Rep. Ecleo denied owning the motor launch, although she admitted that then Environment and Natural Resources Secretary Angel Alcala had allowed the donation of the lumber to build the vessel for her official work.
She also denied that the man making the motor launch was her employee or a hired worker.
Eviota said there was no hard evidence that the Ecleos owned the motor launch, saying the accusations against mother and son were plain hearsay.
Rep. Ecleo is facing an electoral protest before the House of Representatives Electoral Tribunal, while her son is awaiting trial for the killing of his wife Alona Bacolod.

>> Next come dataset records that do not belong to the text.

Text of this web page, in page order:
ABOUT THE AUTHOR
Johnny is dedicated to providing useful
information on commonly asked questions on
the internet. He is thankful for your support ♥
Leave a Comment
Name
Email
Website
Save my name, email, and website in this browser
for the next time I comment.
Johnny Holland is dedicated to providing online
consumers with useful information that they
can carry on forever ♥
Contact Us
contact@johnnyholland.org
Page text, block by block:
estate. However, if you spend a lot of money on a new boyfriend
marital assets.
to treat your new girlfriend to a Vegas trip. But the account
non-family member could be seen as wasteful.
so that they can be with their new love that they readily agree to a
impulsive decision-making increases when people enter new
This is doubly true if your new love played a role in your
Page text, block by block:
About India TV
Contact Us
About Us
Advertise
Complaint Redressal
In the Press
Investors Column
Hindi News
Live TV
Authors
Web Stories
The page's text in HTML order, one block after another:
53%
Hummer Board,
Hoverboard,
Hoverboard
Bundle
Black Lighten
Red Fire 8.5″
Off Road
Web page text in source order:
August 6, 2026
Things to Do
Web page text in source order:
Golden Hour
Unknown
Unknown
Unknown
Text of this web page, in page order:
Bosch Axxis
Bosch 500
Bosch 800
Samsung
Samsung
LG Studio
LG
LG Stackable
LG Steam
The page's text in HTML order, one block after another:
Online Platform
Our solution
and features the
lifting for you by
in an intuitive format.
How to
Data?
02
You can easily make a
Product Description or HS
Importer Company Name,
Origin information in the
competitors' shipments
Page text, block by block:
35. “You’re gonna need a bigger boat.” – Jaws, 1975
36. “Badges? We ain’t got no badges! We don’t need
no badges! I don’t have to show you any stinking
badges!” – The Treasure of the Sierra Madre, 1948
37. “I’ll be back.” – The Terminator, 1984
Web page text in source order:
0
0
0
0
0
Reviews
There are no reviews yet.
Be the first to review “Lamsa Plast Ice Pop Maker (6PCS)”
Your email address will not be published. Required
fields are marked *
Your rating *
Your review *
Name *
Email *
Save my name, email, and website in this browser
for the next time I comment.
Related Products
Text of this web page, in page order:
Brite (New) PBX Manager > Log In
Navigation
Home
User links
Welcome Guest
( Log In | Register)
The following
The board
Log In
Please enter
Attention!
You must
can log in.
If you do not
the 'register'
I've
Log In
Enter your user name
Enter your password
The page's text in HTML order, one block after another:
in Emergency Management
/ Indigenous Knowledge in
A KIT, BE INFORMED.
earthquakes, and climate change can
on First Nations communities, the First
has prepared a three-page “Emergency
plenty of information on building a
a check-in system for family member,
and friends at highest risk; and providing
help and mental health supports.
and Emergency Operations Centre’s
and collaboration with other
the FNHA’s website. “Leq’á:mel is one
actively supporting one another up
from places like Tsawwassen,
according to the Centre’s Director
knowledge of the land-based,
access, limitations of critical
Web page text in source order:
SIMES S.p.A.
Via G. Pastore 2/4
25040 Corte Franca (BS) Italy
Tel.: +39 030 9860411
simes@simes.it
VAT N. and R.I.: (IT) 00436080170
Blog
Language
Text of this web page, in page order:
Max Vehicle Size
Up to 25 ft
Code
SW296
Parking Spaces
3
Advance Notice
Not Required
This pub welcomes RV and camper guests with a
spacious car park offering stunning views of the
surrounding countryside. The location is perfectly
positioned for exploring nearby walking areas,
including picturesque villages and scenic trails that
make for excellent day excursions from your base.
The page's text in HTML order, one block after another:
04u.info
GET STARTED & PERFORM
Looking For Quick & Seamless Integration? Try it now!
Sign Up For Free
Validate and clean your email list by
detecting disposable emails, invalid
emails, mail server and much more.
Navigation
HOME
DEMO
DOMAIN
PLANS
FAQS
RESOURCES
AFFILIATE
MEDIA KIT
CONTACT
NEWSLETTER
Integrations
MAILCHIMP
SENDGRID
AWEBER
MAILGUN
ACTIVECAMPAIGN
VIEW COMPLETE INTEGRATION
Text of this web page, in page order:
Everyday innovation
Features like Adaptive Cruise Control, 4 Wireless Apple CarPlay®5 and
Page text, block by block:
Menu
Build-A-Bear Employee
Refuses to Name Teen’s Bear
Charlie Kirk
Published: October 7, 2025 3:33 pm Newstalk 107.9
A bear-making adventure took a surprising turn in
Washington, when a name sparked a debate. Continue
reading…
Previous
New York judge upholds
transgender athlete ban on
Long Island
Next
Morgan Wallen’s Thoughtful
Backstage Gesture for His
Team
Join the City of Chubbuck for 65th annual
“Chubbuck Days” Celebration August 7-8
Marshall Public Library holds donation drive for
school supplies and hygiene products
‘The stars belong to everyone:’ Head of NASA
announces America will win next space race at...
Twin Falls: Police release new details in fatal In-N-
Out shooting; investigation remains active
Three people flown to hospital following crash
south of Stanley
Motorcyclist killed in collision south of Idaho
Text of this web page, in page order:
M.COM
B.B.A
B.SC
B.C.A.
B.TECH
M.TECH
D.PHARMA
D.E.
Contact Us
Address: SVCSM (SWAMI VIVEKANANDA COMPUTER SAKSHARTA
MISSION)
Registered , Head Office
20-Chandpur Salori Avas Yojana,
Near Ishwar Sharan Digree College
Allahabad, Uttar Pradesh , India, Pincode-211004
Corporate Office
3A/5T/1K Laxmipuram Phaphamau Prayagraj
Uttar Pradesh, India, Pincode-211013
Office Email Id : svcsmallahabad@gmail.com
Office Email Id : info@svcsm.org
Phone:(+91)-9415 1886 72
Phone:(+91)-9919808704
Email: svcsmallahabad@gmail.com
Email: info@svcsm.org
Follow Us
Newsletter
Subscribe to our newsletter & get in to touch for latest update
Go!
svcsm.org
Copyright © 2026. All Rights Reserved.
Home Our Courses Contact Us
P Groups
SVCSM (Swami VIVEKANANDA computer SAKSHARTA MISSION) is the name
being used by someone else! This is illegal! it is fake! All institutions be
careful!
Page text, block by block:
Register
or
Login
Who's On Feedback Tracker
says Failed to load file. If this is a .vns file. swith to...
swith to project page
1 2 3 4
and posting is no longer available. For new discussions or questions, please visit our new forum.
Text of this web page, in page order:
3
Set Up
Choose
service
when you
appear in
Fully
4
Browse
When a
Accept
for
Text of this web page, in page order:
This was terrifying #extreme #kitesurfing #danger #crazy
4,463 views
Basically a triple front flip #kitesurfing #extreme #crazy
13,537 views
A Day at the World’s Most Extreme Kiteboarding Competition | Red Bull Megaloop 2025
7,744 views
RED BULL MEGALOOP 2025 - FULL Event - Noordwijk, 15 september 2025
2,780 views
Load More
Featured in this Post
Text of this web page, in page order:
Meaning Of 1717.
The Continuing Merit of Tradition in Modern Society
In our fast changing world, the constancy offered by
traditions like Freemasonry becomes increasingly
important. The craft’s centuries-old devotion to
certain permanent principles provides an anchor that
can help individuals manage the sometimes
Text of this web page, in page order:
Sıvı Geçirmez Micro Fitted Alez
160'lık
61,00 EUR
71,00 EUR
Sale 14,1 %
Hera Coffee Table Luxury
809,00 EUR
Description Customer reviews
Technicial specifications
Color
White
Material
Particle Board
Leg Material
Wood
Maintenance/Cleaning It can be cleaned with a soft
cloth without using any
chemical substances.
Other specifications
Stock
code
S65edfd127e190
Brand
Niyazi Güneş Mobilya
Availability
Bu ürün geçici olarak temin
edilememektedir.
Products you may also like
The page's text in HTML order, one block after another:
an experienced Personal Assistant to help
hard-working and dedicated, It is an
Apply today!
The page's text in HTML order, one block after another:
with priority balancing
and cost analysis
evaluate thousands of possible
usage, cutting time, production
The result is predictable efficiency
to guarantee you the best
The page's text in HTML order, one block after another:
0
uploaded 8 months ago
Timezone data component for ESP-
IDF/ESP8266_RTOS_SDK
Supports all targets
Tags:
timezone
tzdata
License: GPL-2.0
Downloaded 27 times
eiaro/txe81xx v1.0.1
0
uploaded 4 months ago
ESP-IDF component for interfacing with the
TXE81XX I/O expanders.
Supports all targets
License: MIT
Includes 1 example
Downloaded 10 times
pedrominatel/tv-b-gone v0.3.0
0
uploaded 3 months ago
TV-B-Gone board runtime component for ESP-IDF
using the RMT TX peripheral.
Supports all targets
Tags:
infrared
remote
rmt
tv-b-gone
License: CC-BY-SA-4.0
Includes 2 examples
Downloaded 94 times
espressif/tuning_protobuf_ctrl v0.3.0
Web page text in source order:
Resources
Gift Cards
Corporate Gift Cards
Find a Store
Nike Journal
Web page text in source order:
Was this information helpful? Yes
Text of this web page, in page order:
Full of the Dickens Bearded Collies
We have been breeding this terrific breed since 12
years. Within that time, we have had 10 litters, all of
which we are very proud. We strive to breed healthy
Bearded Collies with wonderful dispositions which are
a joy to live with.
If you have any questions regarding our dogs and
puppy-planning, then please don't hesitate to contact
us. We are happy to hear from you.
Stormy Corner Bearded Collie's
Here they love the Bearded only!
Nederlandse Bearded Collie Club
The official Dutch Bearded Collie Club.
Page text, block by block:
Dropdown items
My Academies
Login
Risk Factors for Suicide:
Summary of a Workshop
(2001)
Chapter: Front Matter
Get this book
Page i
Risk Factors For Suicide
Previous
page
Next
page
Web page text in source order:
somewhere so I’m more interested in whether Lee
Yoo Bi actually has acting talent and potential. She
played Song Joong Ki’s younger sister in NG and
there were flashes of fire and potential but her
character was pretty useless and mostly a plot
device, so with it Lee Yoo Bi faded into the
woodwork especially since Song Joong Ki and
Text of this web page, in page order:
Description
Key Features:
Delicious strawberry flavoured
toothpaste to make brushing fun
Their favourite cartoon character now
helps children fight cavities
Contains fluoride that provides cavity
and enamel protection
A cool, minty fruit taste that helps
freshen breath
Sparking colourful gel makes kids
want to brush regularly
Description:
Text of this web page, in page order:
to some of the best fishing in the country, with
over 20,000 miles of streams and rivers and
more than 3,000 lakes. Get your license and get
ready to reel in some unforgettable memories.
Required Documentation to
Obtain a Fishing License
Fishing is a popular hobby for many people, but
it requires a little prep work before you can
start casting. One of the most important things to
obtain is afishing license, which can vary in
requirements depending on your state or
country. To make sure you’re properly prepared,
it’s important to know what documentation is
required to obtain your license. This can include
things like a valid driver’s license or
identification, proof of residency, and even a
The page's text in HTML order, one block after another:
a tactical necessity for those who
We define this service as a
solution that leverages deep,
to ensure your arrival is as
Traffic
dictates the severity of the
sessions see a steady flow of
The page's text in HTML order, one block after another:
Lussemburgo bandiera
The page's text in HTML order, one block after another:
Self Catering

***29 Eastern Visayas mayors probed on drug links By Miriam Garcia Desacada The Philippine Star 10/17/2002
TACLOBAN CITY — At least 29 municipal mayors in Eastern Visayas are reportedly being investigated by police intelligence agents for allegedly being involved in the illegal drug trade to fund their political coffers, sources said.
The mayors are reportedly from Leyte and the three Samar provinces. The sources refused to identify them pending the investigation.
Sought for comment, William Paler, regional director of the Department of the Interior and Local Government, said this is not impossible among local government executives since certain law enforcers are also involved in illegal drugs.
"This might not be true and might also be true, so let us give the responsibility to the law enforcers to arrest them," he said.
"They are answerable under the law kapag mahuli sila (when they are arrested)," Paler said.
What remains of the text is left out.